I did my best to stay away from the news today. Instead, I got up early before work and kept my morning date with Pádraig Ó Tuama’s In the Shelter, journaled, prayed, drank coffee, and fed puppies. Actually, the pups demanded they be first on the list and then the rest fell in order.
Pádraig pointed to one of my favorite stories in the gospels in my reading this morning: Jesus’ encounter with the woman who had been hemorrhaging for twelve years. Mark is the gospel writer who tells the story, and his is the gospel of human touch. No social distancing here. The woman had heard of Jesus and was determined to get to him in the crowd. She is not named. But the way Mark tells the story, we know the details of her life. We may not know what to call her, but we are in the crowd with her, we are seeing Jesus as she sees him, we know what she has at stake as she jostles and pushes to get closer to Jesus. All she wants to do is touch his cloak. She is convinced that would do it.
Mark gives us her eyes.
That also means Mark doesn’t tell us about any of the others she pushes past. We are taken by her singleness of purpose; we no nothing of anyone else’s story, just like the disciples who were gathered around Jesus trying to protect him from the crowd–the abstraction.
This evening I dared to open the Times digital front page to find that the Economic Stimulus Bill was being blocked by four Republican senators who are worried that the unemployment compensation is so generous that people will choose not to work. As though that is actually a choice at this point. The fact that we keep using the language of stimulating the economy is troublesome to me because the economy is an abstraction. We do not need to stimulate an abstraction, we need to help people. If people have enough money to pay bills and buy stuff, then those own businesses will be able to stay in business and the communities they live in will be able to thrive. The more abstract the bill is, the more likely it will be abused and the money won’t go to those who need it most.
We need to take care of people. Nurses. Doctors. Respiratory therapists. People working in nursing homes. Restaurant people. Grandparents. School children. Teachers. Folks experiencing homelessness. Single parents. Daycare providers. Shop keepers. Mechanics. Actors. Musicians. Artists. Baristas. Office workers. Sanitation folks. Mail carriers. The list goes on . . .
Let the corporations figure it out from the ground up, not from the perspective of the CEOs and the stock brokers. They can live off of what they have been skimming. (I will admit my bias: I am willing to let them be the anonymous crowd we have to push through to find healing.) Those who are sick and vulnerable are not the abstraction. We have gotten way too used to doing that. Those who live in poverty and who have no health insurance have been anonymous for decades and abstracted as “Welfare Moms” and the “Working Poor” whose benefits can be cut and who can be blamed for our deficits.
But compassion requires specificity. Humanizing. The virus became real to many when Rita Wilson and Tom Hanks were diagnosed. We all wait to hear the names of those we know, because we treasure those we know. They are real. They are reasons to make changes, to stay home, to pay attention. To help.
Mark says that Jesus turned around when the woman touched him and asked who had done it. The disciples were incredulous. All they saw was the crowd.
“I felt power go out of me,” he said.
The woman stepped up and identified herself.
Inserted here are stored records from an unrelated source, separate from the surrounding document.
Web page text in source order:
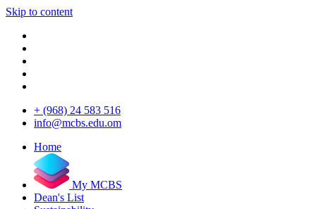
Skip to content
+ (968) 24 583 516
info@mcbs.edu.om
Home
My MCBS
Dean's List
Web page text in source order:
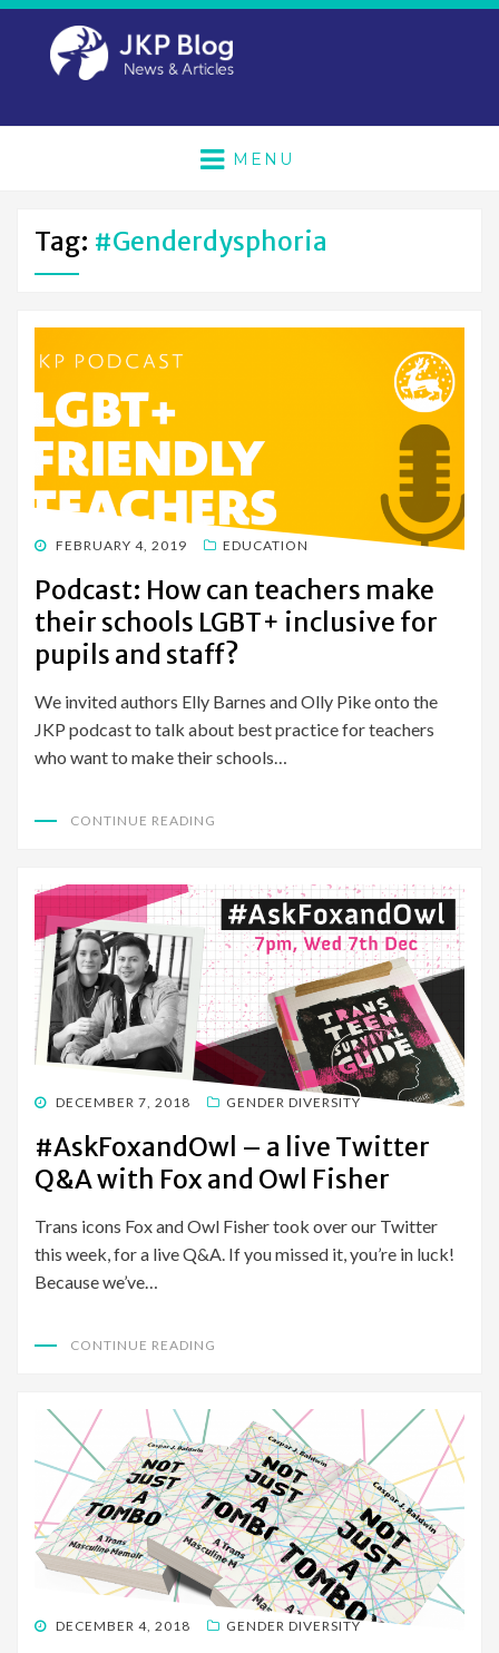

Though Mark never gives us her name, Jesus says, “Daughter, your faith has made you well.” The fact that the woman had been bleeding for twelve years probably means the age difference between her and Jesus was not that big. Jesus wasn’t talking down to her. He was naming her in a relational context: daughter. You belong. Specifically. You are more than a face in the crowd.
Corvid-19 is its own abstraction. I see the numbers going up and I don’t know how to make sense of them. So I look to see what has changed in Connecticut. I check the numbers in Durham, North Carolina. I watch my Facebook feed for names I know. Today, it was Jackson Browne. We need to change our language. We are not trying to stop the virus; we are taking care of each other. You are taking care of me. I am taking care of you.
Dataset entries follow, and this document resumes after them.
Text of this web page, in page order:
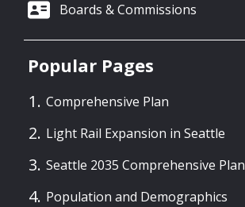
Boards & Commissions
Popular Pages
Comprehensive Plan
Light Rail Expansion in Seattle
Seattle 2035 Comprehensive Plan
Population and Demographics
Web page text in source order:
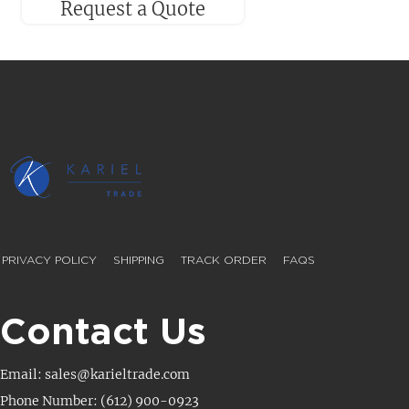
Request a Quote
PRIVACY POLICY SHIPPING TRACK ORDER FAQS
Contact Us
Email: sales@karieltrade.com
Phone Number: (612) 900-0923

Trump’s daily ramblings show he sees no one but himself, so he is incapable of seeing beyond the abstractions of power and wealth. He can’t lead. Andrew Cuomo, by contrast, broke through the abstraction by talking about his mother. It gets real when it gets personal.
Pádraig said the Irish words for hug literally mean “to squeeze somebody with your heart.” We can do that across physical distance. We can deal in specifics. We can let the power go out of us, even if we can’t touch.